Goal of the exercise -
Copy each line below exactly and leave the pictures out.

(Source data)
+ + + + +
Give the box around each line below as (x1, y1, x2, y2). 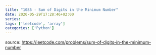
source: (5, 39, 21, 45)
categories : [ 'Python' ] (5, 26, 54, 31)
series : (5, 16, 21, 21)
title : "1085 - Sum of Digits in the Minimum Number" (5, 7, 119, 12)
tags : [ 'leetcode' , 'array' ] (5, 21, 65, 26)
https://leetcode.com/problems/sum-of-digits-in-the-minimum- (21, 39, 151, 45)
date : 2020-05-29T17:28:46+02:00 (5, 12, 74, 17)
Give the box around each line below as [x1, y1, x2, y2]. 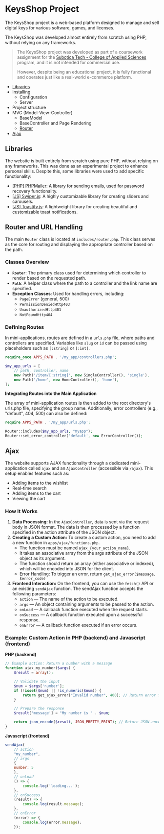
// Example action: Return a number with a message [5, 661, 112, 666]
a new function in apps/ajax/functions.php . [12, 540, 100, 546]
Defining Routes [5, 323, 44, 330]
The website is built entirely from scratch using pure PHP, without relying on [5, 158, 158, 164]
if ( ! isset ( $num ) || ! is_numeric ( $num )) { [14, 688, 102, 693]
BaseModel [19, 115, 42, 121]
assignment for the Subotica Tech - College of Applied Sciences [17, 54, 146, 60]
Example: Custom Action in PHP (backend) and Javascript [5, 635, 145, 641]
+ + + + +
Answer to this exercise -
Give the box around each line below as (x1, y1, x2, y2). 
source: (5, 39, 21, 45)
categories : [ 'Python' ] (5, 26, 54, 31)
series : (5, 16, 21, 21)
title : "1085 - Sum of Digits in the Minimum Number" (5, 7, 119, 12)
tags : [ 'leetcode' , 'array' ] (5, 21, 65, 26)
https://leetcode.com/problems/sum-of-digits-in-the-minimum- (21, 39, 151, 45)
date : 2020-05-29T17:28:46+02:00 (5, 12, 74, 17)
Give the box around each line below as [x1, y1, x2, y2]. 
// Example action: Return a number with a message [5, 661, 112, 666]
a new function in apps/ajax/functions.php . [12, 540, 100, 546]
Defining Routes [5, 323, 44, 330]
The website is built entirely from scratch using pure PHP, without relying on [5, 158, 158, 164]
if ( ! isset ( $num ) || ! is_numeric ( $num )) { [14, 688, 102, 693]
BaseModel [19, 115, 42, 121]
assignment for the Subotica Tech - College of Applied Sciences [17, 54, 146, 60]
Example: Custom Action in PHP (backend) and Javascript [5, 635, 145, 641]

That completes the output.